This semi-automated task runs through members of Extracted images (over 140,000 images) and where suitable to do so, where a crop is found to be a lower resolution than making a new crop from the linked parent image, the new extracted image is uploaded, overwriting the original crop. Old unnecessarily small crops may exist due to imports from Wikipedia or where use of the crop tool was on a version of the parent image before the parent was upscaled, for example by Flickrbot upload or by volunteers upgrading the file. This task remains a manual choice due to the number of crops that have been significantly edited off-wiki, such as with manual background removal or colour and saturation fixes.
* Improved to use height and width measured from each side's mid-points, so cutting through the quadrilateral's centrum.
The technology for identifying the crop was tested for LOC#Adding and updating other version galleries. A key improvement is the addition of perspective transform, i.e. the original crop from the parent image may have been edited by the user to adjust for perspective or other types of irregular transformation. Perspective transforms are highly useful with crops from larger panoramas, such as to change the focus to a single building where without a transform the result would be oddly slanted. The automated process attempts to repeat the same mapping to recreate the larger crop version.

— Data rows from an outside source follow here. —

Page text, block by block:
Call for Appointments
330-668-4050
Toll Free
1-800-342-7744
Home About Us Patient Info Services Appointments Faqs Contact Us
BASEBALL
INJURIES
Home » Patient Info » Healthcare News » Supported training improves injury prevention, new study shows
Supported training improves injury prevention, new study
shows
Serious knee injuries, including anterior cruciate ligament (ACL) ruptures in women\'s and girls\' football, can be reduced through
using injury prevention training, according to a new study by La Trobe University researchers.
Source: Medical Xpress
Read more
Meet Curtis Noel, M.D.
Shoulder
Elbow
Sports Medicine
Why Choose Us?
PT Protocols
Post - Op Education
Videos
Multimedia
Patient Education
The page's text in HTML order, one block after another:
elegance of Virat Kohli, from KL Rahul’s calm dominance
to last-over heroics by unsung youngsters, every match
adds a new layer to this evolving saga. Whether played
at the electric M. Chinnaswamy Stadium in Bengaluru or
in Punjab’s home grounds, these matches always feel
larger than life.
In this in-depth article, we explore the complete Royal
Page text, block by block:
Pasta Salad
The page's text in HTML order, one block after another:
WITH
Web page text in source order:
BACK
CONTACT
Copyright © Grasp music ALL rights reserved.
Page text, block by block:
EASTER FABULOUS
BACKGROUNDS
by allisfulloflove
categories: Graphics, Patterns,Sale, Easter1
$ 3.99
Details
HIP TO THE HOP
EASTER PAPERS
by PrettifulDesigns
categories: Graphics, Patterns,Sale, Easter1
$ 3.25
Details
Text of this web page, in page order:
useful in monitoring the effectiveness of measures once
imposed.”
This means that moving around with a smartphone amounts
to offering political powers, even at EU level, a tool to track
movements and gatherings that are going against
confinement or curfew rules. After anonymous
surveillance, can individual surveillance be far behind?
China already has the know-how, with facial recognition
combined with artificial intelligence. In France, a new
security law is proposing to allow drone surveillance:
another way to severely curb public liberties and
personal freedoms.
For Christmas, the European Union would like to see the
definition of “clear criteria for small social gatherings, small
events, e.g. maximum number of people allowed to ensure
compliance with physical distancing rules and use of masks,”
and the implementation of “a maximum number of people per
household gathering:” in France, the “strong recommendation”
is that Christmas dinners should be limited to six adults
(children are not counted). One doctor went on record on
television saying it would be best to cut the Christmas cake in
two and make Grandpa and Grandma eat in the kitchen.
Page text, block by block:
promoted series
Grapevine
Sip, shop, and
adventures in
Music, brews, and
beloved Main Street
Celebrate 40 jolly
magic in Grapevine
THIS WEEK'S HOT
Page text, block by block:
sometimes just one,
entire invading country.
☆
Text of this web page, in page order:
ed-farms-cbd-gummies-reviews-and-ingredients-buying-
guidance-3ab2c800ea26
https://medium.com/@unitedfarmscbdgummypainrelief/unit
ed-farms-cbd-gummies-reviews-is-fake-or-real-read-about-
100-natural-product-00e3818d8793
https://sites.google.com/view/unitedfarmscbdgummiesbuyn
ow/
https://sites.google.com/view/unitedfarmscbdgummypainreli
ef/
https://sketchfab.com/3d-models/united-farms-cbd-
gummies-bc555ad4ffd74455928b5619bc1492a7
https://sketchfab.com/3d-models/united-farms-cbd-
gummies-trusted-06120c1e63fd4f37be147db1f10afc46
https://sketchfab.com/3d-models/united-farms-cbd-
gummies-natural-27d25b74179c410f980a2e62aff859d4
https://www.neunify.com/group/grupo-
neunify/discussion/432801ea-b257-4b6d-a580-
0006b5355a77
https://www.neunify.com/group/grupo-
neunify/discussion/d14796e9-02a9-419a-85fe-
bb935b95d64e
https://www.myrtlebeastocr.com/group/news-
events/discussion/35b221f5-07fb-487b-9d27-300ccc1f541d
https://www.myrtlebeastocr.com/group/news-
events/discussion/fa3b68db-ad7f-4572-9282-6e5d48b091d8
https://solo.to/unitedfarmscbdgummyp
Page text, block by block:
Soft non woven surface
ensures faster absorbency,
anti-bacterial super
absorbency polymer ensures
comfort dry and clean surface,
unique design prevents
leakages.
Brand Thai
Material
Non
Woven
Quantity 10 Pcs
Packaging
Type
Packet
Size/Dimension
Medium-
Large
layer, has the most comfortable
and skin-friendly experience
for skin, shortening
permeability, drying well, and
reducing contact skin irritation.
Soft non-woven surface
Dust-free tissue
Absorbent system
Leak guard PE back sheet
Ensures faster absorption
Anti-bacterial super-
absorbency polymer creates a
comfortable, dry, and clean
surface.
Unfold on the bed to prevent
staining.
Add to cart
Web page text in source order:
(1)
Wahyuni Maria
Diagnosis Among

Image rotations, or mapping an irregular quadrilateral crop to a rectangle using a homography transform, unavoidably introduce flaws in the result and conservative choices for jpeg compression mean that the end result may be significantly larger in file size than the starting crop, or even the parent image. The code uses a perspective mapping with a bicubic filter, these are available in the standard python PIL (image.transform). The identification of the crop is done using OpenCV and the FlannBasedMatcher function, which may take minutes to process a potential upload depending on resolution and visual nature.
- Non-jpeg crops or parents that are not jpeg or TIFF or PNG
- Unexpected colour formats, causing tricky problems with cv2.imdecode or cv2.cvtColor
- Mirrored derivatives example
- Rotations by EXIF headers, i.e. the crop appears to be the same orientation as the parent but this is not in the pure image data
- Images larger than 64 megapixels or crop originals with an edge over 3,500 pixels, due to unrealistic processing times
- Minor improvements to size, taken as less than 20% increase in resolution
Even with the performance related exceptions, analysing a pair of images may take minutes, and only a small minority (circa 1%) of those may provide a suitably larger new crop version. Calculations which result in near match sized crops are significantly speeded up by "precheck" runs with ½, ¼ or ⅛ size versions of the images, depending on source image sizes. In the case of Ambrogio Fusinieri (cropped).JPG which originally took 7.5 minutes to check, by instead comparing at ¼ original size, the precheck took just 0.5 seconds accurately deciding to skip the image, with far more time taken to download the two images over the internet.
As of 31 July 2018, 893 crops have been upscaled using this process.
|SQL for count of upscaled images|
SELECT COUNT(*) FROM categorylinks JOIN page ON page_id=cl_from AND cl_to = "Extracted_images" INNER JOIN logging_userindex ON log_title=page_title WHERE log_user = '1086557' AND log_action="overwrite" AND log_comment LIKE "%Fæ/upscale%";
- Selected implemented cases
As an exception, crops found in the following categories were upscaled without manual intervention:
Crops with a deleted parent are added to Category:Image crop missing parent page.